In the DUALmembrane system, the reporter protein is a fusion of the DNA-binding domain of the LexA protein and the Herpes simplex VP16 transactivator. The reporter is fused to the Cub moiety, which in turn is fused to an integral membrane protein (depicted in red, called Cub-TF). A transmembrane prey protein (depicted in green) is fused to the NubG moiety. The only requirement is that both Cub and NubG are located on the cytoplasmic face of the membrane. Co-expression of Bait-Cub-TF with a non-interacting Prey-NubG does not lead to the formation of split-ubiquitin nor cleavage by UBPs, resulting in cells that are His3- and lacZ- (left panel).
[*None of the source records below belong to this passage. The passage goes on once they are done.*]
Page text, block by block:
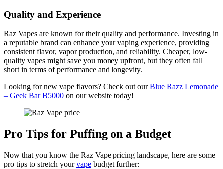
Quality and Experience
Raz Vapes are known for their quality and performance. Investing in
a reputable brand can enhance your vaping experience, providing
consistent flavor, vapor production, and reliability. Cheaper, low-
quality vapes might save you money upfront, but they often fall
short in terms of performance and longevity.
Looking for new vape flavors? Check out ourBlue Razz Lemonade
– Geek Bar B5000 on our website today!
Pro Tips for Puffing on a Budget
Now that you know the Raz Vape pricing landscape, here are some
pro tips to stretch yourvape budget further:
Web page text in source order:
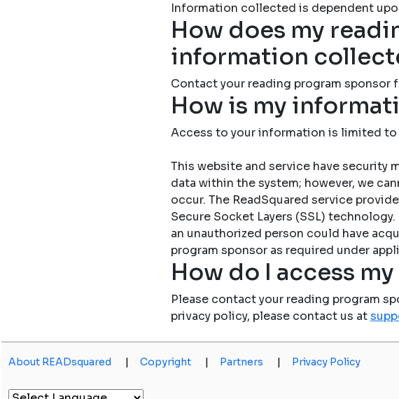
Information collected is dependent
How does my
information
Contact your reading program sponsor
How is my
Access to your information is limited to
This website and service have security
data within the system; however, we
occur. The ReadSquared service
Secure Socket Layers (SSL)
an unauthorized person could have
program sponsor as required under
How do I access
Please contact your reading program
privacy policy, please contact us at
About READsquared | Copyright | Partners | Privacy Policy
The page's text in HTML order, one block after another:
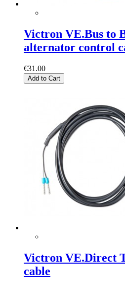
Victron VE.Bus to
alternator control
€31.00
Add to Cart
Victron VE.Direct
cable
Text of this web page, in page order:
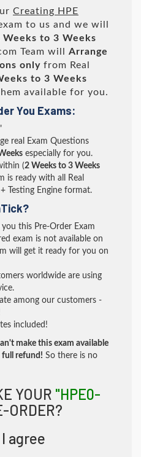
Creating HPE
to us and we will
Weeks to 3 Weeks
Team will Arrange
only from Real
to 3 Weeks
available for you.
You Exams:
real Exam Questions
especially for you.
(2 Weeks to 3 Weeks
is ready with all Real
Testing Engine format.
this Pre-Order Exam
exam is not available on
will get it ready for you on
worldwide are using
among our customers -
included!
make this exam available
full refund! So there is no
YOUR "HPE0-
ORDER?
I agree
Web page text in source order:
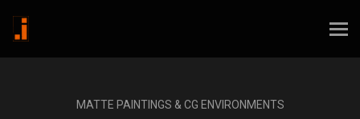
MATTE PAINTINGS & CG ENVIRONMENTS
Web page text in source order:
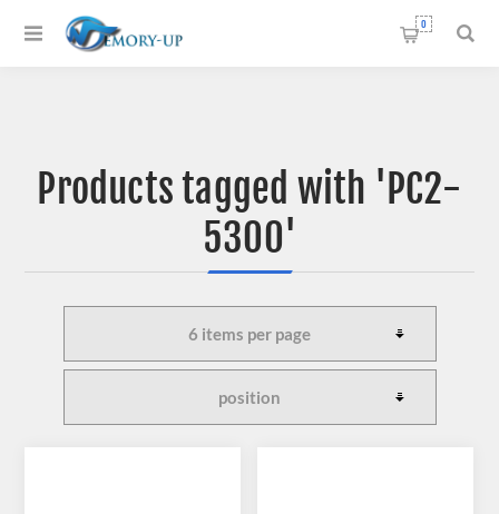
0
Products tagged with 'PC2-
5300'
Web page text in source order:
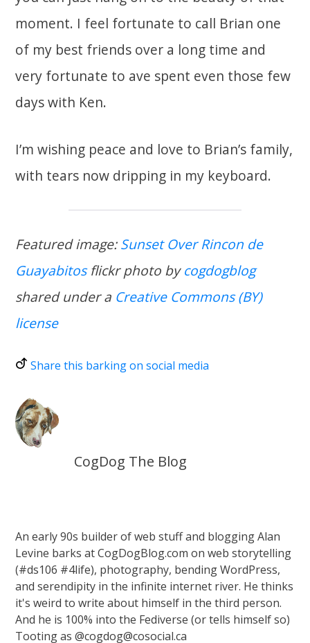
moment. I feel fortunate to call Brian one
of my best friends over a long time and
very fortunate to ave spent even those few
days with Ken.
I’m wishing peace and love to Brian’s family,
with tears now dripping in my keyboard.
Featured image:Sunset Over Rincon de
Guayabitosflickr photo bycogdogblog
shared under a Creative Commons (BY)
license
Share this barking on social media
CogDog The Blog
An early 90s builder of web stuff and blogging Alan
Levine barks at CogDogBlog.com on web storytelling
(#ds106 #4life), photography, bending WordPress,
and serendipity in the infinite internet river. He thinks
it's weird to write about himself in the third person.
And he is 100% into the Fediverse (or tells himself so)
Tooting as @cogdog@cosocial.ca
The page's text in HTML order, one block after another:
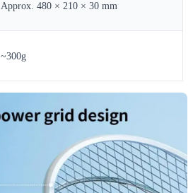
Approx. 480 × 210 × 30 mm
~300g
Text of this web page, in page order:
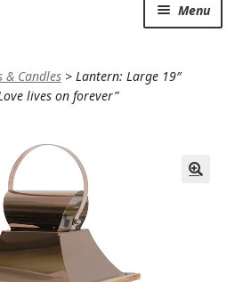
Menu
& Candles> Lantern: Large 19″
lives on forever”
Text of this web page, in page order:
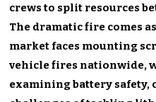
crews to split resources
The dramatic fire comes
market faces mounting
vehicle fires nationwide,
examining battery safety,
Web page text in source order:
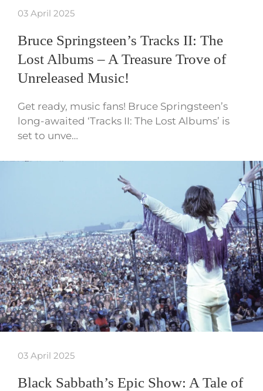
03 April 2025
Bruce Springsteen’s Tracks II: The
Lost Albums – A Treasure Trove of
Unreleased Music!
Get ready, music fans! Bruce Springsteen’s
long-awaited ‘Tracks II: The Lost Albums’ is
set to unve…
03 April 2025
Black Sabbath’s Epic Show: A Tale of

If bait and prey interact, Cub and NubG are brought into close proximity, where they will form split-ubiqutin, resulting in cleavage and liberation of the TF reporter. The reporter is now free to enter the nucleus, where it will bind and activate the reporter genes to result in cells that are His+ and that turn blue in a ß-galactosidase assay.

 

 

 

DUALmembrane baits

In the DUALmembrane system, a given transmembrane bait can either be a Type I (C-terminus in the cytosol) or Type II (C-terminus outside the cell or in the lumen of ER, Golgi etc.) transmembrane (TM) protein. In the case of a Type I TM protein, the Cub-TF portion is fused to its C-terminus so that the Cub-TF portion faces the cytosol, thus generating a Bait-Cub-TF fusion. If a bait to be studied in the DUALmembrane system is a Type II TM protein, the TF-Cub portion has to be fused to N-terminus (TF-Cub-Bait). In both cases, an interaction between an integral membrane protein and a prey protein will result in the cleavage after the last amino acid of the Cub domain, thus liberating either TF (in the case of the Type I TM bait) or TF-Cub (in the case of Type II TM bait).

DUALmembranes preys

In the Dual membrane system, a given prey protein (or a cDNA library) can be studied in either Y-NubG (where Y is cDNA or genomic DNA insert) or NubG-Y orientation. In the case of a Type I TM prey, the cDNA (or a library of cDNAs encoding potential interactors) is fused at its C-terminus with the NubG domain, whereas in the case of a Type II prey, it is fused at its N-terminus with the NubG domain. In this way, it is possible to identify both Type I (Y-NubG orientation) and Type II (NubG-Y orientation) transmembrane proteins that interact with a particular membrane bait protein.